In conclusion, this set of experiments has demonstrated that platelets may contain extranuclear histones, and that PAHs are increased in patients with sepsis19. Due to the small concentration of platelet histones that were measured (ng/106 plts), platelets are likely not a primary source of plasma histones during sepsis; although, when platelets are activated, whether the histones are released, or they are brought to the plasma membrane, the PAHs may be stimulatory enough to propagate intravascular inflammation and thrombosis as demonstrated in the proposed potential interaction of PAHs with the inflammatory and coagulation system in Fig. 6. In this study, it was not possible to determine whether the PAHs in sepsis patients originated from the parent MK or were bound from the plasma matrix and internalized, such as the internalization of neutrophil-derived extracellular histones. Future studies to further explore this potential source of circulating histones during sepsis includes testing PAHs for their proinflammatory and prothrombotic properties and identifying the original source of the histones. Additionally, because platelets appear to have various H3 PTSMs, exploring whether these are bound to DNA or whether the different histone PTSMs have specific interactions with the immune and coagulation system, as seen with CitH3, would also be very valuable.

Methods and Materials

All information on cell culture, platelet and white blood cell isolation, immunofluorescence imaging, histone-2B BacMam transfection of Meg-01 cells, histone purification and quantification, flow cytometry, transmission electron microscopy and immune-gold labeling, patient sample collection, and statistical analysis is available in the SI Appendix. Discarded venous blood from patients diagnosed with sepsis was collected and evaluated for platelet-associated histones in accordance with the collection protocol approved by the Partners Institutional Review Board and the Massachusetts Institute of Technology Committee on the Use of Humans as Experimental Subjects (IRB protocol numbers, MGH No: 2014P002087; MIT No:150100681R001). Patient consent was not required for sample collection due to the use of discarded and de-identified blood samples.
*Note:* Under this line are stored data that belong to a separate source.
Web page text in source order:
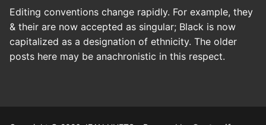
Editing conventions change rapidly. For example, they
& their are now accepted as singular; Black is now
capitalized as a designation of ethnicity. The older
posts here may be anachronistic in this respect.
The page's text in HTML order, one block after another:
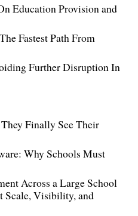
Education Provision and
Fastest Path From
Further Disruption In
Finally See Their
Why Schools Must
Across a Large School
Visibility, and
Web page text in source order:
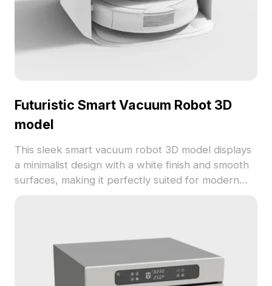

In brief, as blood was collected in EDTA tubes as part of normal clinical treatment, once the clinical laboratory testing was completed, an aliquot of this blood was used for experimental analysis. No blood draws and no extra blood tubes were collected to complete this study. All methods were carried out in accordance with relevant guidelines and regulations.

Significance Statement

Histones are traditionally contained safely within the intranuclear compartment. The role of neutrophil-derived circulating histones in the propagation of inflammation and coagulation during sepsis is well known. In this study, we demonstrate that megakaryocytes (MKs) frequently contain extranuclear histones and that they may transfer these histones to their platelet progeny. Further, we show that platelet-associated histones (PAHs) are increased in patients with sepsis and appear to correlate with the type of infection present. These results suggest that MKs and platelets may contribute to circulating histones during sepsis.